RECORDS SUPPLIED section start

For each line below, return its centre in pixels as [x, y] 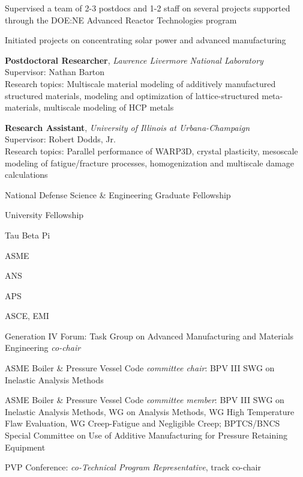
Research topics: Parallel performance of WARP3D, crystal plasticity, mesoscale [151, 150]
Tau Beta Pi [28, 235]
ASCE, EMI [27, 316]
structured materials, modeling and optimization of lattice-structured [132, 95]
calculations [26, 175]
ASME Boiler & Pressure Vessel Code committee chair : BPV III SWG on [140, 368]
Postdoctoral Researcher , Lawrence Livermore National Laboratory [134, 60]
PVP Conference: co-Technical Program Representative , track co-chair [133, 467]
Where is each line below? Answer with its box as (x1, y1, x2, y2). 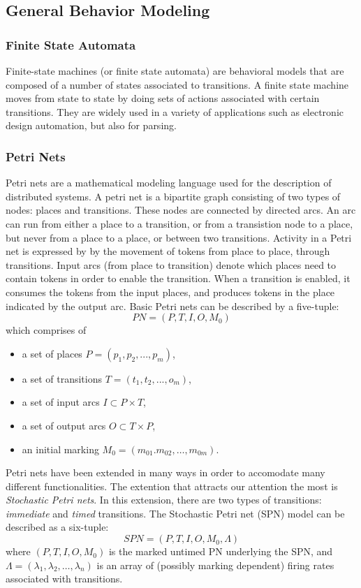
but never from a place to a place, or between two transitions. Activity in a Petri (6, 230, 352, 244)
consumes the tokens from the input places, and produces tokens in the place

RECORDS SUPPLIED section end

§ TASK TO COMPLETE: Count up the lines of the data that include "chair". Reply with a number only.

§ SOLUTION TO THE EXERCISE: 2